* HOW TO COMPLETE THIS TASK: Each record below is to be output unchanged, and any picture is to be dropped.

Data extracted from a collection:
↓
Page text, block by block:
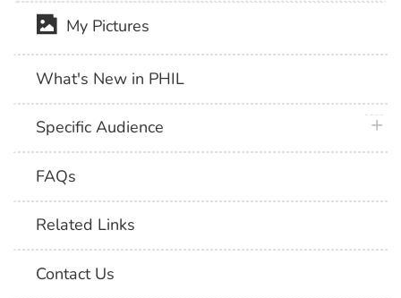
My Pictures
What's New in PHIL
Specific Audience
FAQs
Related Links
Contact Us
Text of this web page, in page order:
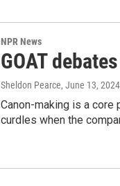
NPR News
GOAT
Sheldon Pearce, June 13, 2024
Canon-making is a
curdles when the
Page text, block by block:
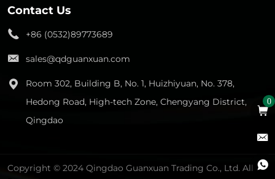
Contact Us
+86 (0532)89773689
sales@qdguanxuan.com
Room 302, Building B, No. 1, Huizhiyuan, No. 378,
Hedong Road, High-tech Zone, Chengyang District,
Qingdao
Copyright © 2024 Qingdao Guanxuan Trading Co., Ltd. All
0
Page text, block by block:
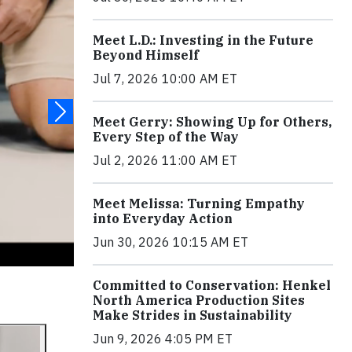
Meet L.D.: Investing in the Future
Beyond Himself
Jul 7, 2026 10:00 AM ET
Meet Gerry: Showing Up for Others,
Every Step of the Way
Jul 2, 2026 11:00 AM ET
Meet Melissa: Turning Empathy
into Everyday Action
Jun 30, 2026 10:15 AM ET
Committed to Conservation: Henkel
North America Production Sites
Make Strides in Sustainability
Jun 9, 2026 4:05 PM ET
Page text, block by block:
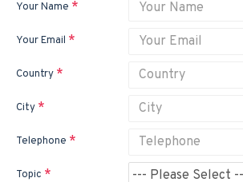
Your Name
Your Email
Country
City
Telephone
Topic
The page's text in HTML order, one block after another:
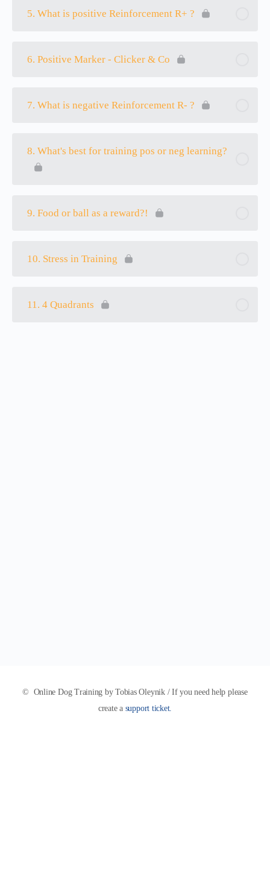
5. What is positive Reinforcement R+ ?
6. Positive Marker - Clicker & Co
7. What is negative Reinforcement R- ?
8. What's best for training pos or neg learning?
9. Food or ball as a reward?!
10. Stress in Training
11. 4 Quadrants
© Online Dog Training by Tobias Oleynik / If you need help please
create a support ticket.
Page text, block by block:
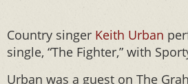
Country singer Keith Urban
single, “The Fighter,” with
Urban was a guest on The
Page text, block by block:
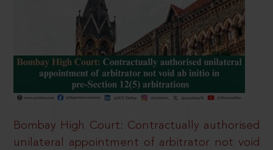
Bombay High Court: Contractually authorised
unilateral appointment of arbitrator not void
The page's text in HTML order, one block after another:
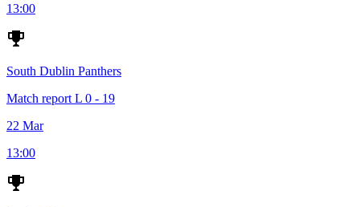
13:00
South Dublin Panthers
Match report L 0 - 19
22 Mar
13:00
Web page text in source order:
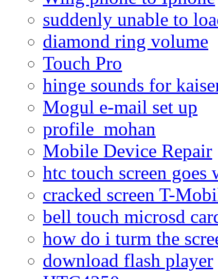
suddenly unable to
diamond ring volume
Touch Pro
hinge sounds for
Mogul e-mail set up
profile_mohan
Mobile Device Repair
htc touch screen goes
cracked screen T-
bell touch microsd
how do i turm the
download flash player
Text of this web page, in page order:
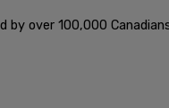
↑
* COMPLETED EXERCISE:
Page text, block by block:
My Pictures
What's New in PHIL
Specific Audience
FAQs
Related Links
Contact Us
Text of this web page, in page order:
NPR News
GOAT
Sheldon Pearce, June 13, 2024
Canon-making is a
curdles when the
Page text, block by block:
Contact Us
+86 (0532)89773689
sales@qdguanxuan.com
Room 302, Building B, No. 1, Huizhiyuan, No. 378,
Hedong Road, High-tech Zone, Chengyang District,
Qingdao
Copyright © 2024 Qingdao Guanxuan Trading Co., Ltd. All
0
Page text, block by block:
Meet L.D.: Investing in the Future
Beyond Himself
Jul 7, 2026 10:00 AM ET
Meet Gerry: Showing Up for Others,
Every Step of the Way
Jul 2, 2026 11:00 AM ET
Meet Melissa: Turning Empathy
into Everyday Action
Jun 30, 2026 10:15 AM ET
Committed to Conservation: Henkel
North America Production Sites
Make Strides in Sustainability
Jun 9, 2026 4:05 PM ET
Page text, block by block:
Your Name
Your Email
Country
City
Telephone
Topic
The page's text in HTML order, one block after another:
5. What is positive Reinforcement R+ ?
6. Positive Marker - Clicker & Co
7. What is negative Reinforcement R- ?
8. What's best for training pos or neg learning?
9. Food or ball as a reward?!
10. Stress in Training
11. 4 Quadrants
© Online Dog Training by Tobias Oleynik / If you need help please
create a support ticket.
Page text, block by block:
Country singer Keith Urban
single, “The Fighter,” with
Urban was a guest on The
Page text, block by block:
Bombay High Court: Contractually authorised
unilateral appointment of arbitrator not void
The page's text in HTML order, one block after another:
13:00
South Dublin Panthers
Match report L 0 - 19
22 Mar
13:00
Web page text in source order:
suddenly unable to
diamond ring volume
Touch Pro
hinge sounds for
Mogul e-mail set up
profile_mohan
Mobile Device Repair
htc touch screen goes
cracked screen T-
bell touch microsd
how do i turm the
download flash player
Text of this web page, in page order:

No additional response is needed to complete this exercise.